[[ Dataset content open ]]
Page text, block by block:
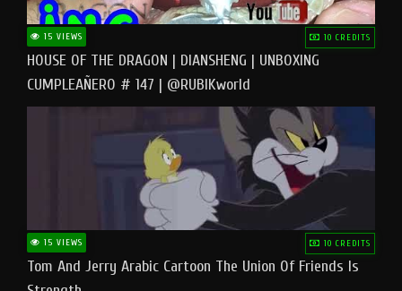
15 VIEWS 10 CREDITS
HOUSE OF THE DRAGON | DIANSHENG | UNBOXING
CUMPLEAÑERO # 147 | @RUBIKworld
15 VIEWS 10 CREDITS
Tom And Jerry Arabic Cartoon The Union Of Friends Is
[[ Dataset content closed ]]
[[ Dataset content open ]]
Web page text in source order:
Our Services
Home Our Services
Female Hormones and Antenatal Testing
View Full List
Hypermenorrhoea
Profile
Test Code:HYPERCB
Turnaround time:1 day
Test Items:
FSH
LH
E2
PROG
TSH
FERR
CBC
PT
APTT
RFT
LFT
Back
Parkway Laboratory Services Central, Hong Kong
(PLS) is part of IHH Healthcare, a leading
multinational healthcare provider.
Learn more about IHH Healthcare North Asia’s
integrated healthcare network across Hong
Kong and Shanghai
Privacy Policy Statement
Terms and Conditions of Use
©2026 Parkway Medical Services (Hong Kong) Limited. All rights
[[ Dataset content closed ]]
# Aim of the task
Beginning at the line that has "Page text, block" and ending at the line that has "Tom And Jerry", restate the listing above word for word, pictures left out.

# Task response
Page text, block by block:
15 VIEWS 10 CREDITS
HOUSE OF THE DRAGON | DIANSHENG | UNBOXING
CUMPLEAÑERO # 147 | @RUBIKworld
15 VIEWS 10 CREDITS
Tom And Jerry Arabic Cartoon The Union Of Friends Is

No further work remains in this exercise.